Recorded data:
►
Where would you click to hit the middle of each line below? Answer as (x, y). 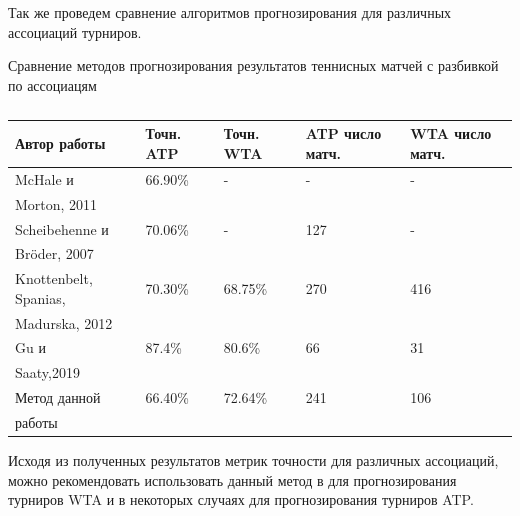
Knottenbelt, (54, 278)
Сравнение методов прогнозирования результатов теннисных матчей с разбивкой (253, 65)
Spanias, (40, 297)
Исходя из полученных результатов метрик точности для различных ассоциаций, (253, 460)
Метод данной (58, 397)
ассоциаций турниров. (75, 31)
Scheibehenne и (62, 228)
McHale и (44, 178)
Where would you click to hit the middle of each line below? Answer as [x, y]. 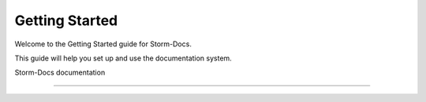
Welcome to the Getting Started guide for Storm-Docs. [103, 44]
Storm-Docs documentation [60, 73]
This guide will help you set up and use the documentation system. [123, 58]
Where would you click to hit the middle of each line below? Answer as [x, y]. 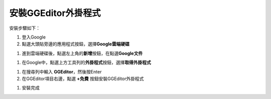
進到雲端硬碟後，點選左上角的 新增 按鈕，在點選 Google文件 [82, 53]
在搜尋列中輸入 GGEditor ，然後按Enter [62, 71]
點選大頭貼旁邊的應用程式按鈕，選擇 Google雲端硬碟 [76, 44]
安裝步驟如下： [25, 28]
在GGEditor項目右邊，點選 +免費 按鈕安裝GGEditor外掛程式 [83, 78]
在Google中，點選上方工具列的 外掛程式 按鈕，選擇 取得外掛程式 [87, 62]
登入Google [34, 37]
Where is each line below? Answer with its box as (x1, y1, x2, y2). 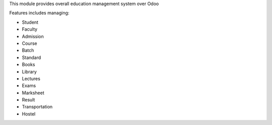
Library (22, 69, 37, 75)
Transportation (22, 104, 53, 110)
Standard (22, 54, 41, 60)
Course (22, 40, 37, 46)
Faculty (22, 26, 38, 32)
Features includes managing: (9, 10, 70, 16)
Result (22, 97, 35, 103)
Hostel (22, 111, 36, 117)
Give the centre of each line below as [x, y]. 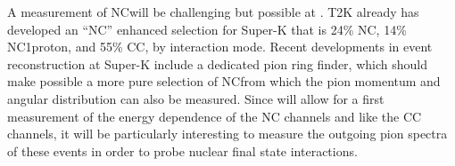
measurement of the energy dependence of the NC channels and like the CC [215, 116]
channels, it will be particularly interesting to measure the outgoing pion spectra [227, 134]
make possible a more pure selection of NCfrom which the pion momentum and [224, 81]
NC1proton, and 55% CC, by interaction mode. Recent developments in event [220, 47]
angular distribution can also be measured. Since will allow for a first [196, 98]
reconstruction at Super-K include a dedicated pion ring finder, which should [217, 63]
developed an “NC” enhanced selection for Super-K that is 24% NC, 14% [207, 29]
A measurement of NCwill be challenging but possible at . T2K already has [213, 12]
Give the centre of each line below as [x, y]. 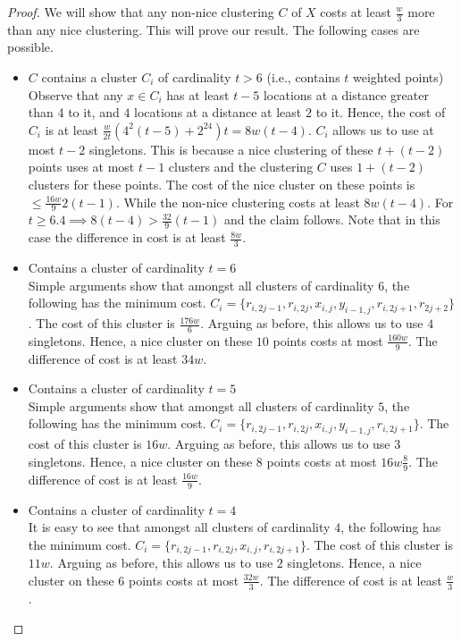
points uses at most [81, 167]
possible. [30, 47]
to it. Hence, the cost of [381, 112]
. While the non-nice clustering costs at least [238, 202]
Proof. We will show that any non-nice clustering [141, 12]
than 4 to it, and [74, 112]
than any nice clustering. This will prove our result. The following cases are [214, 29]
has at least [198, 94]
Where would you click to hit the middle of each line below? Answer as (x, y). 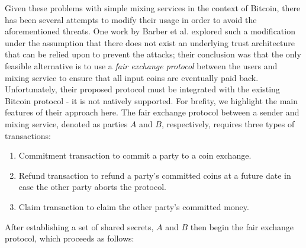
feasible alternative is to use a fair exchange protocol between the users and (141, 65)
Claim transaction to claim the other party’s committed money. (134, 206)
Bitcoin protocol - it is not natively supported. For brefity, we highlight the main (152, 100)
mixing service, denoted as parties (66, 123)
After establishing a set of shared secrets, (79, 226)
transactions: (28, 135)
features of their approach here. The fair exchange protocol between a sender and (152, 112)
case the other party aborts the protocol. (92, 187)
◄
What is expected: Show all lines above containing "guide".

Final answer:
Welcome to the Getting Started guide for Storm-Docs. [103, 44]
This guide will help you set up and use the documentation system. [123, 58]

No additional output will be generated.